Koan Tiong tahu Ek Ge dan Si Tiao adalah bangsa dorna, apalagi mereka senantiasa disayang oleh Tiang We Ki. Jika di kemudian hari Pangera Bu Kui menjadi raja, Koan Tiong khawatir kedua dorna itu akan mengacau dari dalam dan luar. Pasti negara Cee akan kacau!
Pangeran Ciao lahir dari Selir The Ki dan Koan Tiong ingat betul negeri The baru ikut berserikat. Maka jika Pangeran Ciao yang menjadi Putera Mahkota, maka hubungan negara Cee dan The akan bertambah erat.
Sesudah berpikir begitu, Koan Tiong baru berkata.
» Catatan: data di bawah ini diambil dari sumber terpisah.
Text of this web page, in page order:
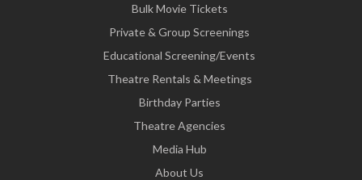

"Jika Tuanku hendak mewariskan Kerajaan Cee pada seorang yang pandai, lebih baik angkat Pangeran Ciao! Jika negara diurus oleh Raja yang tidak pandai, pasti tidak akan bagus!" kata Koan Tiong.
"Tetapi Bu Kui putraku yang tertua, apa dia tidak akan merebut kedudukan adiknya?" tanya Raja Cee.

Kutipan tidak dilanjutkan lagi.